» **RECORDS SUPPLIED**
----

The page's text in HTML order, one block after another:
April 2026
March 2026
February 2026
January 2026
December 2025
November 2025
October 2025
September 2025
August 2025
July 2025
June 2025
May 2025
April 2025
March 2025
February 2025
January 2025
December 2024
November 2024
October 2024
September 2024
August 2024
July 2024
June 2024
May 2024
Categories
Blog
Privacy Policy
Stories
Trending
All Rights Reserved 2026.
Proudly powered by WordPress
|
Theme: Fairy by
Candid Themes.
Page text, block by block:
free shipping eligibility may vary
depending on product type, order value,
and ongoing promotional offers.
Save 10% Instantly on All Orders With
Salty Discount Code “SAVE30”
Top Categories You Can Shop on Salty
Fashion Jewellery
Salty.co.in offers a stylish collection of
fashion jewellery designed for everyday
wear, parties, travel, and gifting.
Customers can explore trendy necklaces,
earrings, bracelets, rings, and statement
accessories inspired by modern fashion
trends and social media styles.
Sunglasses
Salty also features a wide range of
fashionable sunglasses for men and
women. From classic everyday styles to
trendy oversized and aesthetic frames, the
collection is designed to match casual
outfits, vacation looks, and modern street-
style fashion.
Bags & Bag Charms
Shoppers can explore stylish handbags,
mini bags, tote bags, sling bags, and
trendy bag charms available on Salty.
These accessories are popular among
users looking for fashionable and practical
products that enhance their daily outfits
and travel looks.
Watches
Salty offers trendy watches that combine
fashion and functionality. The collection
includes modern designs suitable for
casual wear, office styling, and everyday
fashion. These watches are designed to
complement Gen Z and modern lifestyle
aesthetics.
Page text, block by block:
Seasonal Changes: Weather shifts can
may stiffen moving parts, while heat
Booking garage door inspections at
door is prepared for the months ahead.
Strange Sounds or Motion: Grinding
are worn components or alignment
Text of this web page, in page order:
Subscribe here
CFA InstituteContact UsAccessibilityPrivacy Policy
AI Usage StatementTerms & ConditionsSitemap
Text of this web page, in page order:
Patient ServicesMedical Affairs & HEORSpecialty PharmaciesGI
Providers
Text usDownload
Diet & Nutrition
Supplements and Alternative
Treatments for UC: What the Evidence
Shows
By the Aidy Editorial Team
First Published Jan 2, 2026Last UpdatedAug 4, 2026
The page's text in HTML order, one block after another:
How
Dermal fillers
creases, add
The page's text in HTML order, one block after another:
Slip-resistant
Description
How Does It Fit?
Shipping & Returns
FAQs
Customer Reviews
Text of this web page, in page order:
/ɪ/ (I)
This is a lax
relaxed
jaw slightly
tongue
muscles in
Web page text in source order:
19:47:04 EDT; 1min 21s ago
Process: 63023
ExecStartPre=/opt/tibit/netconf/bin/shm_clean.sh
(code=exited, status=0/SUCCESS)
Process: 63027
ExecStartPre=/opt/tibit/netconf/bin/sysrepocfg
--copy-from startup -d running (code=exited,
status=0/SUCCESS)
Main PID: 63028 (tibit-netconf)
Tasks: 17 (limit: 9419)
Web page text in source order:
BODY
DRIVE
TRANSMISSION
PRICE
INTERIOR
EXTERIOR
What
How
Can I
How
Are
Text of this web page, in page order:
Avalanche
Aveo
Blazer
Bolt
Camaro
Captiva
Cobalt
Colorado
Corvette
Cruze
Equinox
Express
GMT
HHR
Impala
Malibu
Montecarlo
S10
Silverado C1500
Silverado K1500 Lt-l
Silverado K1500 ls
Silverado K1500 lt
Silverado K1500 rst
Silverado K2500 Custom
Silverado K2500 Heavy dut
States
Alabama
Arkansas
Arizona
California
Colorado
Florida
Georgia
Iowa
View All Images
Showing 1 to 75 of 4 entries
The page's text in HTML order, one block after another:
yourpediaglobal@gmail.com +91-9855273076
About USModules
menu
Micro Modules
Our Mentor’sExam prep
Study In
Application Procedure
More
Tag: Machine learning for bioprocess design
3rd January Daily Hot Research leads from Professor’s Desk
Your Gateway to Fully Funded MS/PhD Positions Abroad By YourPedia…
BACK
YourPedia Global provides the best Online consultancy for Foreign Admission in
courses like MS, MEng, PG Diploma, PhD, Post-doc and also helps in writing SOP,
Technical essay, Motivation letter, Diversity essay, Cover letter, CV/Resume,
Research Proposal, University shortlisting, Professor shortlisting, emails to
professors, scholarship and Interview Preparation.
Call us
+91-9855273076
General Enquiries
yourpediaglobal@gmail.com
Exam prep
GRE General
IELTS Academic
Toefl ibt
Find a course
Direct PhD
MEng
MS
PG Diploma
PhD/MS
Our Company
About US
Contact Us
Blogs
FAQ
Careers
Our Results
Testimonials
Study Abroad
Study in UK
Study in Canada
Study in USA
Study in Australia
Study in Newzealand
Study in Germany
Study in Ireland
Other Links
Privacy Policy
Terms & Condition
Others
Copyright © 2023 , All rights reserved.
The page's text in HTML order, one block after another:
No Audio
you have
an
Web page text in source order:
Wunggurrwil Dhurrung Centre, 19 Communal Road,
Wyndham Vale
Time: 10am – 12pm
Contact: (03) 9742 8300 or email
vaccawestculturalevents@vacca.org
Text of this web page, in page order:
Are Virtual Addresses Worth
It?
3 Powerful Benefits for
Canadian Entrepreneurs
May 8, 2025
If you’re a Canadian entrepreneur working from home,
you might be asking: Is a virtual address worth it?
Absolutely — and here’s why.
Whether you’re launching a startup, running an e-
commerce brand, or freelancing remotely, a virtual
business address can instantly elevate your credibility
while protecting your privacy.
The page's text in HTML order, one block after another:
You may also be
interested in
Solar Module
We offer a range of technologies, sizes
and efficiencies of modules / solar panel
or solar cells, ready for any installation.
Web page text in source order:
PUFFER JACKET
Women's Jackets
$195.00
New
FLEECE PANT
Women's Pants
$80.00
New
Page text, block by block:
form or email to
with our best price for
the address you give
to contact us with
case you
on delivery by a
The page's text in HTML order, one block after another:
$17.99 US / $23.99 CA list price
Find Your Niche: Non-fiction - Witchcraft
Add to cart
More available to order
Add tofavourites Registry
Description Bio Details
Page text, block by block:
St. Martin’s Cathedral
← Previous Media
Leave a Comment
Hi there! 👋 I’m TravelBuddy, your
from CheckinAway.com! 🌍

----

» **WHAT TO PRODUCE**
Repeat the material above in full so that each line matches the original exactly.

» **WRITTEN ANSWER**
The page's text in HTML order, one block after another:
April 2026
March 2026
February 2026
January 2026
December 2025
November 2025
October 2025
September 2025
August 2025
July 2025
June 2025
May 2025
April 2025
March 2025
February 2025
January 2025
December 2024
November 2024
October 2024
September 2024
August 2024
July 2024
June 2024
May 2024
Categories
Blog
Privacy Policy
Stories
Trending
All Rights Reserved 2026.
Proudly powered by WordPress
|
Theme: Fairy by
Candid Themes.
Page text, block by block:
free shipping eligibility may vary
depending on product type, order value,
and ongoing promotional offers.
Save 10% Instantly on All Orders With
Salty Discount Code “SAVE30”
Top Categories You Can Shop on Salty
Fashion Jewellery
Salty.co.in offers a stylish collection of
fashion jewellery designed for everyday
wear, parties, travel, and gifting.
Customers can explore trendy necklaces,
earrings, bracelets, rings, and statement
accessories inspired by modern fashion
trends and social media styles.
Sunglasses
Salty also features a wide range of
fashionable sunglasses for men and
women. From classic everyday styles to
trendy oversized and aesthetic frames, the
collection is designed to match casual
outfits, vacation looks, and modern street-
style fashion.
Bags & Bag Charms
Shoppers can explore stylish handbags,
mini bags, tote bags, sling bags, and
trendy bag charms available on Salty.
These accessories are popular among
users looking for fashionable and practical
products that enhance their daily outfits
and travel looks.
Watches
Salty offers trendy watches that combine
fashion and functionality. The collection
includes modern designs suitable for
casual wear, office styling, and everyday
fashion. These watches are designed to
complement Gen Z and modern lifestyle
aesthetics.
Page text, block by block:
Seasonal Changes: Weather shifts can
may stiffen moving parts, while heat
Booking garage door inspections at
door is prepared for the months ahead.
Strange Sounds or Motion: Grinding
are worn components or alignment
Text of this web page, in page order:
Subscribe here
CFA InstituteContact UsAccessibilityPrivacy Policy
AI Usage StatementTerms & ConditionsSitemap
Text of this web page, in page order:
Patient ServicesMedical Affairs & HEORSpecialty PharmaciesGI
Providers
Text usDownload
Diet & Nutrition
Supplements and Alternative
Treatments for UC: What the Evidence
Shows
By the Aidy Editorial Team
First Published Jan 2, 2026Last UpdatedAug 4, 2026
The page's text in HTML order, one block after another:
How
Dermal fillers
creases, add
The page's text in HTML order, one block after another:
Slip-resistant
Description
How Does It Fit?
Shipping & Returns
FAQs
Customer Reviews
Text of this web page, in page order:
/ɪ/ (I)
This is a lax
relaxed
jaw slightly
tongue
muscles in
Web page text in source order:
19:47:04 EDT; 1min 21s ago
Process: 63023
ExecStartPre=/opt/tibit/netconf/bin/shm_clean.sh
(code=exited, status=0/SUCCESS)
Process: 63027
ExecStartPre=/opt/tibit/netconf/bin/sysrepocfg
--copy-from startup -d running (code=exited,
status=0/SUCCESS)
Main PID: 63028 (tibit-netconf)
Tasks: 17 (limit: 9419)
Web page text in source order:
BODY
DRIVE
TRANSMISSION
PRICE
INTERIOR
EXTERIOR
What
How
Can I
How
Are
Text of this web page, in page order:
Avalanche
Aveo
Blazer
Bolt
Camaro
Captiva
Cobalt
Colorado
Corvette
Cruze
Equinox
Express
GMT
HHR
Impala
Malibu
Montecarlo
S10
Silverado C1500
Silverado K1500 Lt-l
Silverado K1500 ls
Silverado K1500 lt
Silverado K1500 rst
Silverado K2500 Custom
Silverado K2500 Heavy dut
States
Alabama
Arkansas
Arizona
California
Colorado
Florida
Georgia
Iowa
View All Images
Showing 1 to 75 of 4 entries
The page's text in HTML order, one block after another:
yourpediaglobal@gmail.com +91-9855273076
About USModules
menu
Micro Modules
Our Mentor’sExam prep
Study In
Application Procedure
More
Tag: Machine learning for bioprocess design
3rd January Daily Hot Research leads from Professor’s Desk
Your Gateway to Fully Funded MS/PhD Positions Abroad By YourPedia…
BACK
YourPedia Global provides the best Online consultancy for Foreign Admission in
courses like MS, MEng, PG Diploma, PhD, Post-doc and also helps in writing SOP,
Technical essay, Motivation letter, Diversity essay, Cover letter, CV/Resume,
Research Proposal, University shortlisting, Professor shortlisting, emails to
professors, scholarship and Interview Preparation.
Call us
+91-9855273076
General Enquiries
yourpediaglobal@gmail.com
Exam prep
GRE General
IELTS Academic
Toefl ibt
Find a course
Direct PhD
MEng
MS
PG Diploma
PhD/MS
Our Company
About US
Contact Us
Blogs
FAQ
Careers
Our Results
Testimonials
Study Abroad
Study in UK
Study in Canada
Study in USA
Study in Australia
Study in Newzealand
Study in Germany
Study in Ireland
Other Links
Privacy Policy
Terms & Condition
Others
Copyright © 2023 , All rights reserved.
The page's text in HTML order, one block after another:
No Audio
you have
an
Web page text in source order:
Wunggurrwil Dhurrung Centre, 19 Communal Road,
Wyndham Vale
Time: 10am – 12pm
Contact: (03) 9742 8300 or email
vaccawestculturalevents@vacca.org
Text of this web page, in page order:
Are Virtual Addresses Worth
It?
3 Powerful Benefits for
Canadian Entrepreneurs
May 8, 2025
If you’re a Canadian entrepreneur working from home,
you might be asking: Is a virtual address worth it?
Absolutely — and here’s why.
Whether you’re launching a startup, running an e-
commerce brand, or freelancing remotely, a virtual
business address can instantly elevate your credibility
while protecting your privacy.
The page's text in HTML order, one block after another:
You may also be
interested in
Solar Module
We offer a range of technologies, sizes
and efficiencies of modules / solar panel
or solar cells, ready for any installation.
Web page text in source order:
PUFFER JACKET
Women's Jackets
$195.00
New
FLEECE PANT
Women's Pants
$80.00
New
Page text, block by block:
form or email to
with our best price for
the address you give
to contact us with
case you
on delivery by a
The page's text in HTML order, one block after another:
$17.99 US / $23.99 CA list price
Find Your Niche: Non-fiction - Witchcraft
Add to cart
More available to order
Add tofavourites Registry
Description Bio Details
Page text, block by block:
St. Martin’s Cathedral
← Previous Media
Leave a Comment
Hi there! 👋 I’m TravelBuddy, your
from CheckinAway.com! 🌍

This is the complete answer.